World Health Day 2021: DevComs Frowns At Inequality In Accessing Healthcare In NIgeria

    File photo: Participants at the DEVCOMS World Population Day annual Media Forum in Kaduna on July 11, 2018.

    By KATO P. LADAN, Kaduna

    As we celebrate this year’s World Health Day the Development Communication Network (DEVCOMS) has called on the Nigerian government, at all levels, to provide equitable healthcare coverage to all citizens to reduce the impact of health emergencies on Nigerians.  

    In a statement signed by its Head of Operation, Akinlolu Akinpelumi, made available to our correspondent, DEVCOMS said that the ongoing CoronaVirus (COVID-19) pandemic has shown the fragile nature of health care services and coverage in the country a situation has been worsened by the ongoing strike by resident doctors across the country.  

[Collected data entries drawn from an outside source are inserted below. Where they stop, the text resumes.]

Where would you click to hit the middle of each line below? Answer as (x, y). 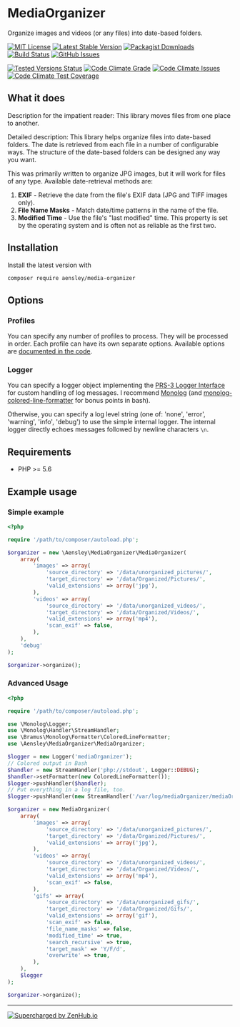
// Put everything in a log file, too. (67, 790)
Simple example (36, 512)
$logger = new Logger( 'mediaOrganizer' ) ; (70, 757)
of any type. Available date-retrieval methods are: (80, 181)
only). (26, 202)
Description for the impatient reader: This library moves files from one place (119, 115)
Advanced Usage (38, 683)
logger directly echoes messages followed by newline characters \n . (108, 429)

    It said that the actions of the doctors are a direct result of age-long disagreements with the government, an action that impacts more on vulnerable groups across the country.
    “We, at Development Communications (DevComs) Network, condemn the unequal access to healthcare delivery between the general populace and government officials, political leaders, traditional rulers, and the majority of the affluent in the society.
     “Majority of Nigerians struggle daily to make ends meet and put food on the table.  Most of them still live below poverty lines and the advent of COVID-19 has shown the unequal distribution of wealth in the country.
    “Though Nigeria is a resource-rich country, the majority of citizens continue to wallop in poverty.  This has led to a lot of problems in the country from insecurity to lack of many social amenities including steady electricity supply,  portable water, and so on.  
    “All these impact on the health of the populace and lack of good health indices is an indicator that we are not thriving as a country, says Akin Jimoh, DevComs Program Director.
    “The Nigerian government needs to do more for the populace no matter who is in power in the country,” he adds.
    “COVID-19 has hit all nations with a greater impact on communities and vulnerable groups, with limited access to high-quality health care and a high burden of disease and infirmities.  
    “According to the World Health Organisation (WHO), the COVID-19 pandemic has shown that “some people are able to live healthier lives and have better access to health services than others – entirely due to the conditions in which they are born, grow, live, work and age.”
    “We call on the Nigerian government to address health inequalities in the country and provide a conducive environment for citizens to thrive in good health.  Failure to provide equitable access to quality healthcare is unfair to Nigerians.”